Yuque deploys all the third-party services to Function Compute, and splits features of the task cluster into functions and deploy these functions to Function Compute. Function Compute offers the following features to resolve the preceding issues:
- You are charged for the actual time when CPU runs to execute code. This eliminates the need to maintain the task cluster for a long period of time.
- Although resident functions are optimized during function execution in Function Compute, issues caused by long-term running can be prevented. Calls are independent of each other.
- Code that you enter runs in a sandbox container. Regardless of whether the user input is filtered, hackers cannot obtain sensitive information or enter the internal network to run malicious code, which is more secure.
In addition to the preceding features, Yuque replaces ApsaraVideo VOD with a combination of Object Storage Service (OSS) and Function Compute to transcode videos and audio files.
Only a few video and audio formats can be directly played by browsers. Most videos that you upload must be transcoded before they can be directly played on Yuque.

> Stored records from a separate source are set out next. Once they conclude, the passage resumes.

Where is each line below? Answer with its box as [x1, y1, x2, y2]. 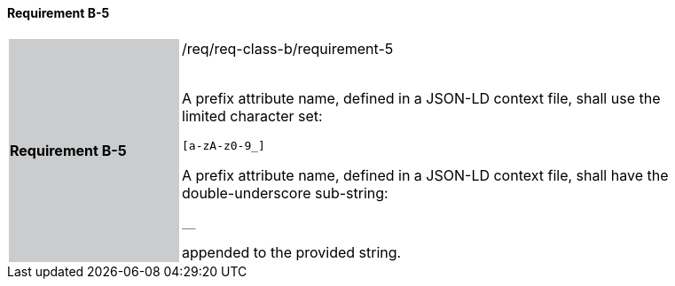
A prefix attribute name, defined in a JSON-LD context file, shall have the [182, 166, 669, 184]
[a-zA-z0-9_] [182, 138, 265, 152]
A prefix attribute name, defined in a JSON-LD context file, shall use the [182, 89, 661, 107]
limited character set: [182, 106, 323, 125]
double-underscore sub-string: [182, 183, 389, 202]
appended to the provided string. [182, 243, 402, 261]
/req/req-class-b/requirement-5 [182, 39, 394, 58]
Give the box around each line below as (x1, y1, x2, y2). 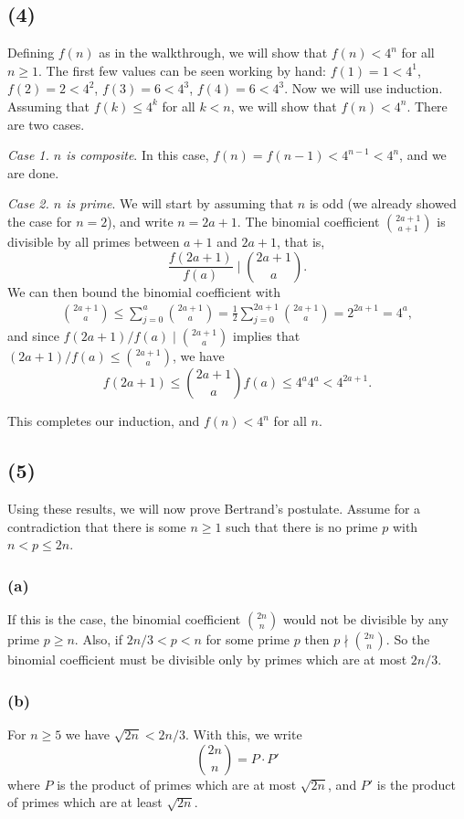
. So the (385, 630, 430, 649)
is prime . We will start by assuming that (66, 194, 294, 213)
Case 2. (7, 194, 49, 213)
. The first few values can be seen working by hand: (38, 60, 326, 80)
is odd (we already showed (309, 194, 457, 213)
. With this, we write (185, 725, 302, 744)
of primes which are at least (7, 792, 163, 812)
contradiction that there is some (7, 516, 186, 536)
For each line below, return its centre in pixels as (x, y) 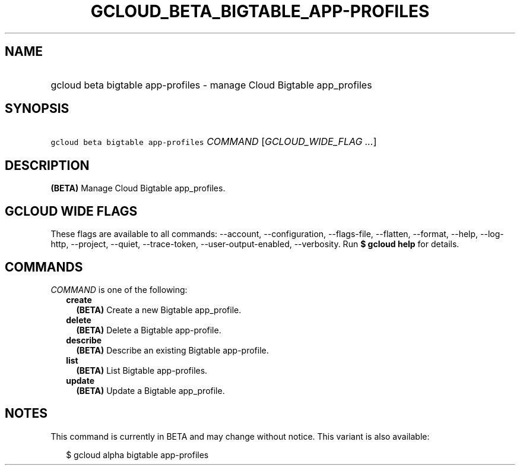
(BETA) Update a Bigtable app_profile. (150, 390)
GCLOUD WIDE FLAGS (71, 211)
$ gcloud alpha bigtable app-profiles (137, 455)
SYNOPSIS (37, 109)
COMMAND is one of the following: (119, 289)
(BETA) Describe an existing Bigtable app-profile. (172, 350)
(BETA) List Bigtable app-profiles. (142, 370)
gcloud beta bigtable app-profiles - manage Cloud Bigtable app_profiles (211, 85)
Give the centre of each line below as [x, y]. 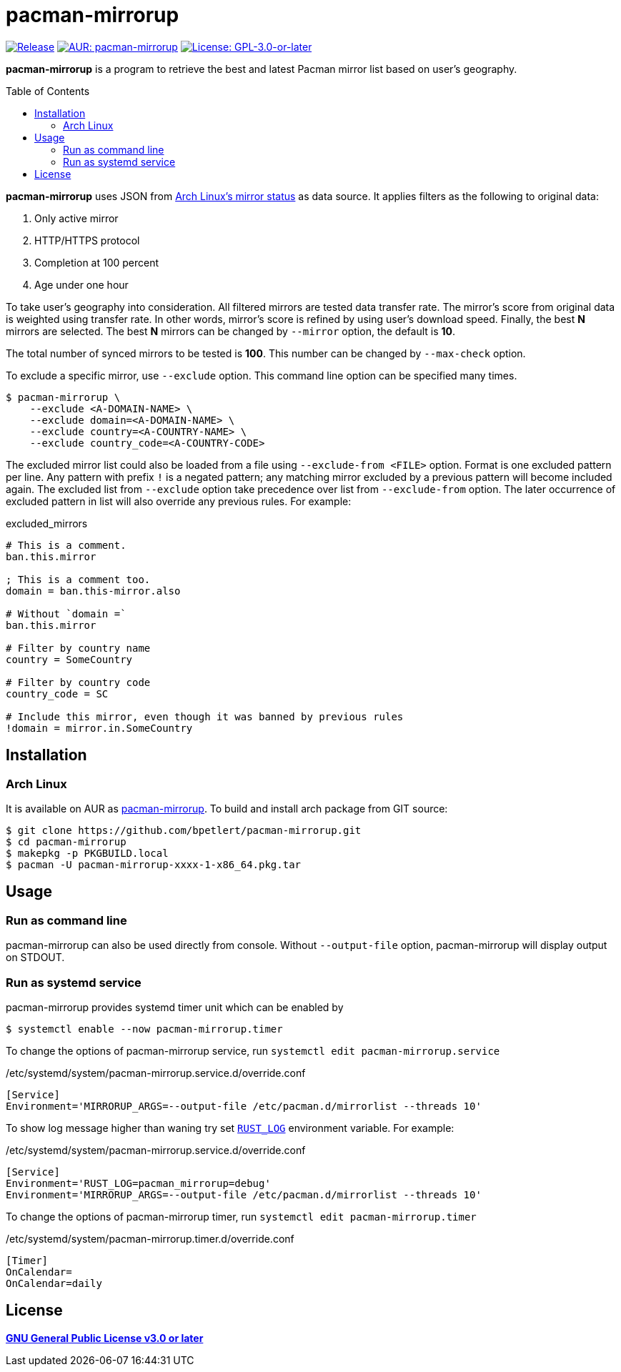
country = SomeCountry [69, 659]
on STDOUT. [35, 958]
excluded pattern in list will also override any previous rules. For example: [179, 501]
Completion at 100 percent [97, 262]
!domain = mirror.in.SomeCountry [99, 728]
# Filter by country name [78, 648]
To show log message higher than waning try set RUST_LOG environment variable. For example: [230, 1128]
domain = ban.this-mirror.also [93, 591]
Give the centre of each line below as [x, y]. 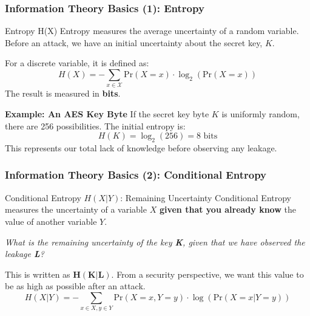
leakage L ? [25, 254]
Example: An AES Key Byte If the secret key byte [107, 113]
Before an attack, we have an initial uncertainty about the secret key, [134, 42]
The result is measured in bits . [63, 93]
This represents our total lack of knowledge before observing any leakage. [141, 147]
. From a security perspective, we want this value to [207, 274]
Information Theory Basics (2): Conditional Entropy [136, 175]
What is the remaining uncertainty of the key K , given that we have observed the [155, 242]
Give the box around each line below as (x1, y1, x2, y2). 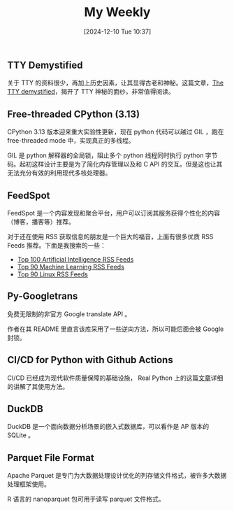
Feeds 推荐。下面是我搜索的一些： (7, 241, 106, 249)
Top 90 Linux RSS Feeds (17, 270, 89, 278)
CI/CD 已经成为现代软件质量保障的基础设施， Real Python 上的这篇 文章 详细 (7, 374, 224, 382)
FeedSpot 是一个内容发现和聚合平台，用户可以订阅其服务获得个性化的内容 (7, 208, 221, 217)
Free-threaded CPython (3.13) (7, 108, 140, 120)
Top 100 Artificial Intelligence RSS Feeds (17, 255, 134, 263)
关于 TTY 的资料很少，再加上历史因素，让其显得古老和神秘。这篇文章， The (7, 78, 224, 87)
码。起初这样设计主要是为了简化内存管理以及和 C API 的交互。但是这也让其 (7, 160, 223, 169)
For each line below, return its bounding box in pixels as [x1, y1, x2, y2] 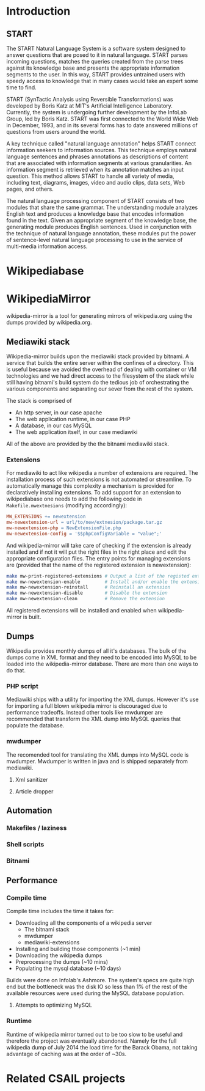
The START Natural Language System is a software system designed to [6, 45, 186, 52]
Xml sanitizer [15, 776, 48, 783]
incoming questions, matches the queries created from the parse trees [6, 58, 184, 65]
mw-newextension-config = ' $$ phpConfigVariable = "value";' [6, 531, 163, 537]
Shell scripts [6, 840, 45, 848]
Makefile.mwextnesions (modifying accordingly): [6, 502, 127, 509]
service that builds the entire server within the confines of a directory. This [6, 359, 194, 366]
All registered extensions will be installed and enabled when [6, 607, 157, 614]
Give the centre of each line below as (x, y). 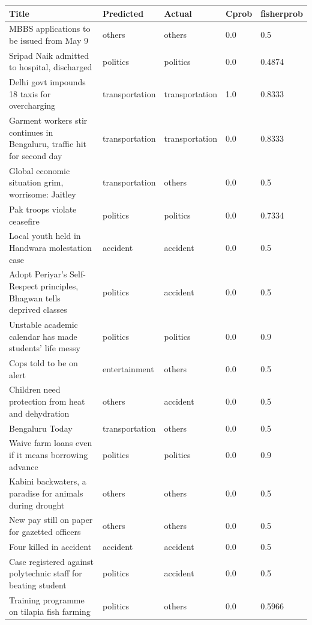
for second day (36, 156)
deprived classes (38, 309)
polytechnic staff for (46, 573)
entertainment (128, 368)
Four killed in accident (50, 546)
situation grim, (36, 182)
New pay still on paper (51, 520)
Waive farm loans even (51, 443)
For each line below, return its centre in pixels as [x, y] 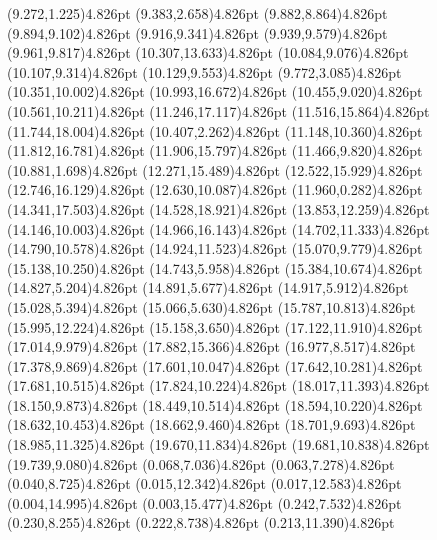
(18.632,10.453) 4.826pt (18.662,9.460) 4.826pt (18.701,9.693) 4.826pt [211, 424]
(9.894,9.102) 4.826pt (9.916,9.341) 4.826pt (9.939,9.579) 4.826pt [197, 32]
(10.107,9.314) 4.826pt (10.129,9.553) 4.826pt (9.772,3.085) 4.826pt [204, 71]
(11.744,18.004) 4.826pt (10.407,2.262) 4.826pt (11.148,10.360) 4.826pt [215, 130]
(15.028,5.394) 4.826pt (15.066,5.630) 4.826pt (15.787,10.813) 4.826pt [211, 306]
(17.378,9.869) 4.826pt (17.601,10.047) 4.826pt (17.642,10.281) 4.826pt [215, 365]
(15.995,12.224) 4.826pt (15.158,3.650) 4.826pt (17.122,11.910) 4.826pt [215, 326]
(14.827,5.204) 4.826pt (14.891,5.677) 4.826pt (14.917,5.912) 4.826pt [208, 287]
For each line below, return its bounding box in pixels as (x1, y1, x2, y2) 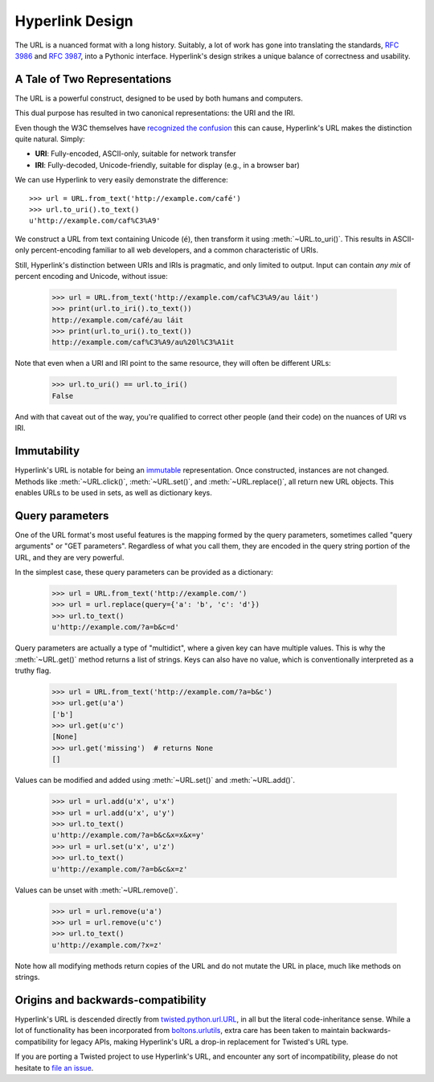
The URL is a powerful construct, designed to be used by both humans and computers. (14, 93, 303, 103)
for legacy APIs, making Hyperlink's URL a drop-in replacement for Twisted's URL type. (59, 1037, 349, 1047)
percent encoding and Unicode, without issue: (14, 271, 168, 281)
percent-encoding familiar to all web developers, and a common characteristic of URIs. (31, 245, 319, 255)
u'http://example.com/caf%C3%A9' (29, 216, 161, 225)
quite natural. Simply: (14, 134, 85, 144)
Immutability (14, 445, 80, 458)
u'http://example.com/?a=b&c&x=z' (51, 864, 188, 874)
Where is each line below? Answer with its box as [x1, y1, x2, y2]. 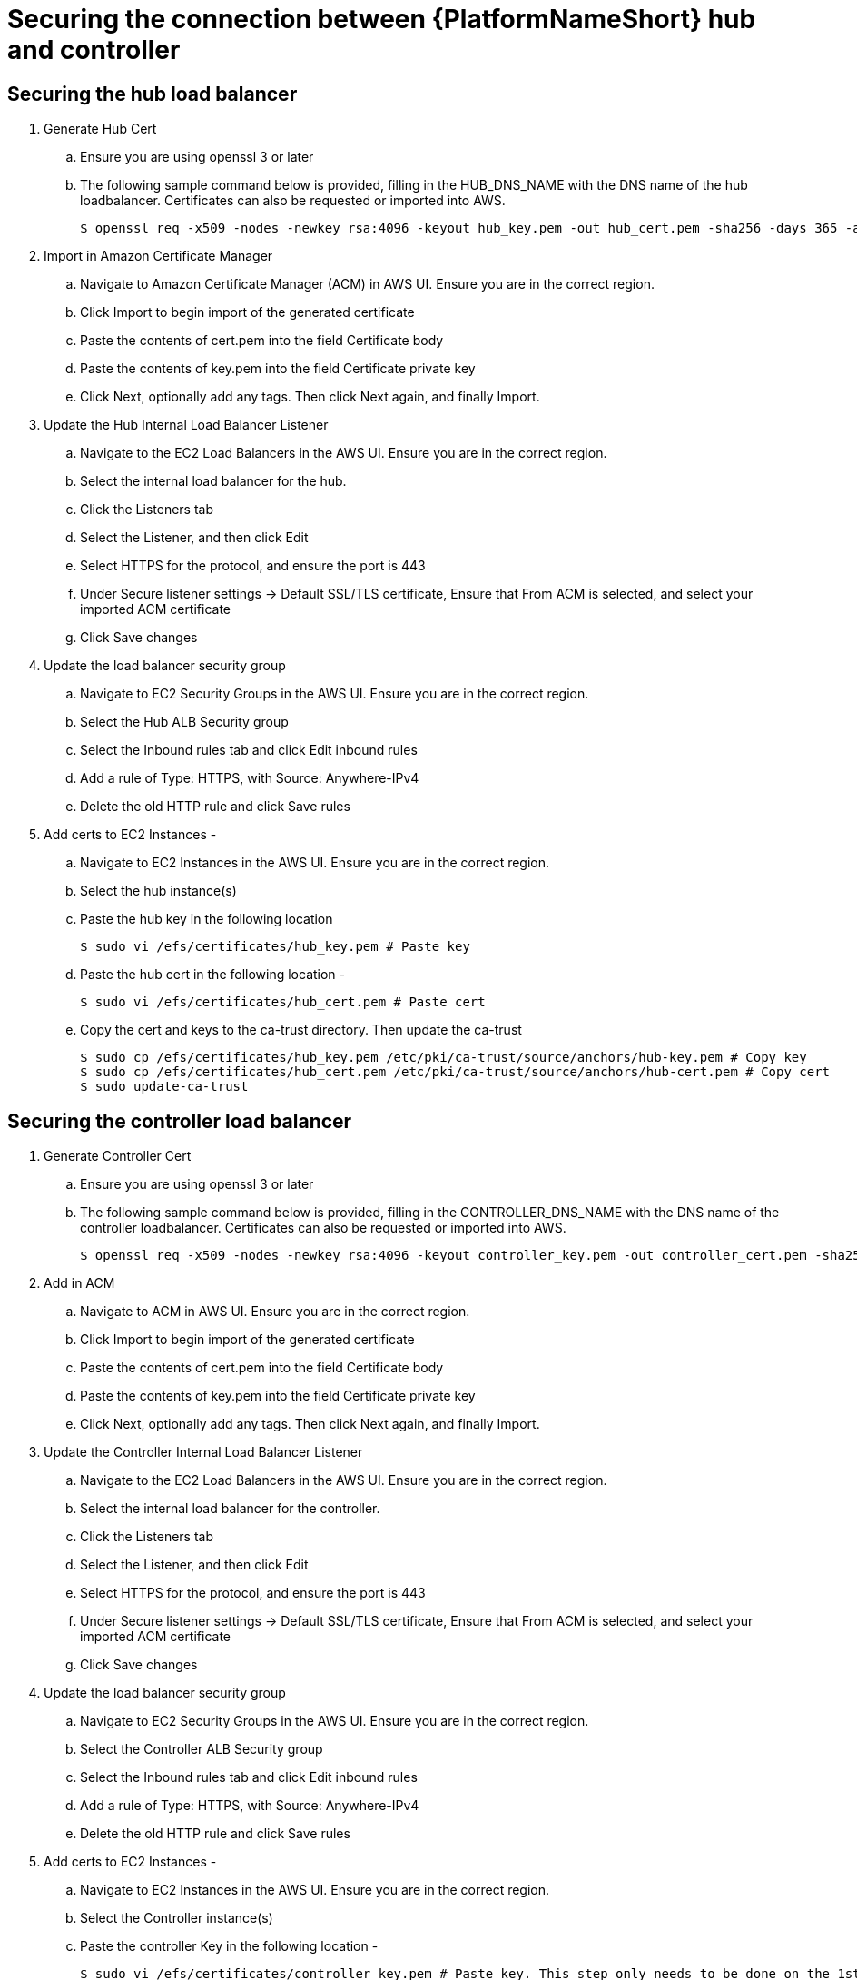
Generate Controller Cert [44, 1148, 192, 1164]
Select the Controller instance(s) [80, 1910, 273, 1926]
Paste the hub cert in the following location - [80, 966, 346, 983]
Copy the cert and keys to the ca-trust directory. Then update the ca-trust [80, 1022, 522, 1038]
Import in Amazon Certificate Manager [44, 248, 273, 264]
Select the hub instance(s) [80, 883, 237, 899]
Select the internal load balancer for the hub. [80, 473, 347, 490]
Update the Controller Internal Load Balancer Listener [44, 1444, 363, 1460]
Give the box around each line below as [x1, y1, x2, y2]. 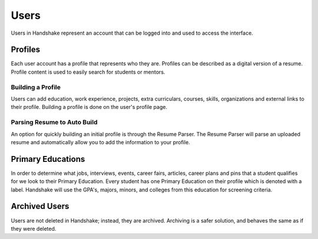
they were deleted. [11, 225, 57, 232]
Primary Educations [11, 154, 85, 164]
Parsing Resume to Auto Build [11, 118, 98, 127]
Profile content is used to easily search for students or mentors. [11, 68, 165, 75]
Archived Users [11, 201, 69, 211]
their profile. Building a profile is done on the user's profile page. [11, 104, 168, 111]
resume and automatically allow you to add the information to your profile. [11, 138, 191, 145]
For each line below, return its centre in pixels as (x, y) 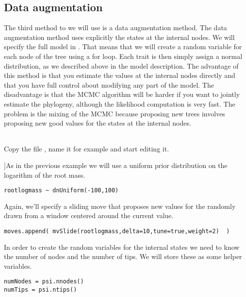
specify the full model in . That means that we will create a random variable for (123, 46)
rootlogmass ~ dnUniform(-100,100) (61, 191)
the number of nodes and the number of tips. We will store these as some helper (123, 256)
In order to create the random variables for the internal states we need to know (122, 247)
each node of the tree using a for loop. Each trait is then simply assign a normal (123, 56)
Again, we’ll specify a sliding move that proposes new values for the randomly (120, 206)
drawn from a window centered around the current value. (89, 215)
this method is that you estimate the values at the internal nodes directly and (120, 75)
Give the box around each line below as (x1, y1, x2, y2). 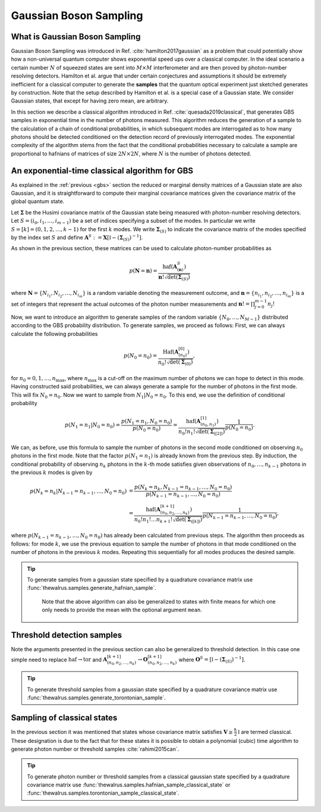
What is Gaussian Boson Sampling (11, 32, 141, 42)
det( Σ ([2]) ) (198, 428, 225, 436)
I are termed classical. (238, 728, 292, 735)
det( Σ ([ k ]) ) (175, 516, 203, 524)
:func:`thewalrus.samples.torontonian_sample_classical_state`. (27, 789, 180, 797)
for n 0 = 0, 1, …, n (11, 374, 56, 383)
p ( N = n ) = (128, 267, 158, 274)
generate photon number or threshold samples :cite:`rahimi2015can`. (11, 745, 180, 752)
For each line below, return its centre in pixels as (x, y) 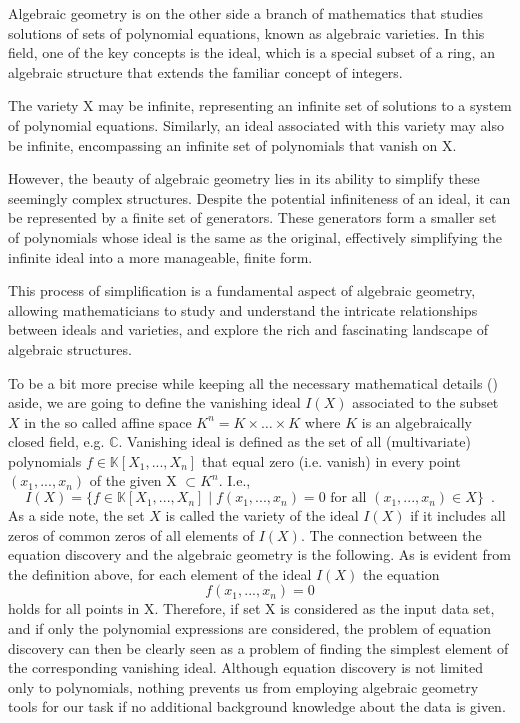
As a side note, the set (76, 515)
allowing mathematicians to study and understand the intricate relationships (243, 309)
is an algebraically (416, 421)
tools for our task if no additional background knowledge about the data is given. (257, 706)
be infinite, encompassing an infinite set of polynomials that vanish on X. (232, 144)
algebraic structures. (70, 348)
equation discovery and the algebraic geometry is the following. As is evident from (259, 554)
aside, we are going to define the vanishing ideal (154, 402)
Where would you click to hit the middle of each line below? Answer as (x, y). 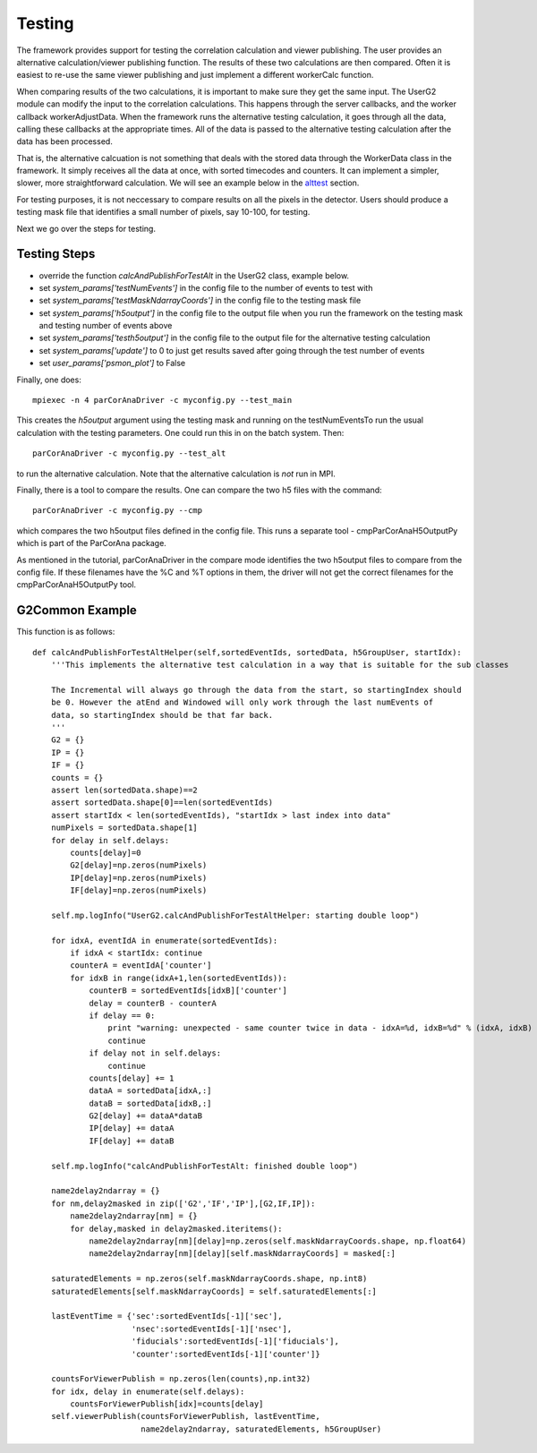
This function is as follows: (66, 632)
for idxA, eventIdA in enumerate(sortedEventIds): (164, 940)
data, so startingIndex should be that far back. (162, 715)
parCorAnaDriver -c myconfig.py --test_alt (129, 453)
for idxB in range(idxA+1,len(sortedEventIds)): (179, 978)
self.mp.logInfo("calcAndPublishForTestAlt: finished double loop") (204, 1166)
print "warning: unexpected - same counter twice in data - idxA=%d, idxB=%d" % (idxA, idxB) (320, 1028)
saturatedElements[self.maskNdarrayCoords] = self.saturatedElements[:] (214, 1291)

Typically, FFmpeg is a common tool to transcode videos and audio files. The transcoding service is CPU-intensive. A self-managed video transcoding cluster can waste a large amount of resources. Use of ApsaraVideo VOD causes high costs and resources that can be managed are limited. Function Compute integrates FFmpeg in the application center to provide audio and video processing capabilities and works with Log Service to implement monitoring and data analysis. After the audio and video processing service is migrated from ApsaraVideo VOD to Function Compute, Yuque reduces costs by 80% by optimizing the compression rate and reducing unnecessary transcoding.
Benefits of Function Compute
Yuque does not migrate web services to Function Compute as the small form factor (SFF) does. The current architecture of Function Compute is not good at SFF. However, Function Compute plays an important role in the stability, security, and cost control of the overall architecture of Yuque. Function Compute is ideal for the following scenarios:
- Perform CPU-intensive operations that do not have high requirements for timeliness and distribute CPU loads of the primary service.
- Work as a sandbox container to run code that you enter.
- Run unstable third-party application software.
- Provide highly scalable services.
After Function Compute was introduced, the architecture of Yuque is centered around Monolith Application. Independent function modules are divided into microservices and serverless architectures based on scenarios and capability requirements. Application architectures are closely related to team members and business forms. Various cloud services and infrastructure have improved, and Yuque can choose a more appropriate architecture.
Based on the serverless architecture, Yuque can migrate tasks that have security risks or consume a large amount of CPU resources to Function Compute. This way, these tasks run in a sandbox environment to protect against malicious code. This approach also removes these CPU-intensive tasks from the primary service so that they do not block the primary service during concurrent operations. The pay-as-you-go billing method can significantly reduce costs because you do not need to deploy a resident service for low-frequency feature scenarios.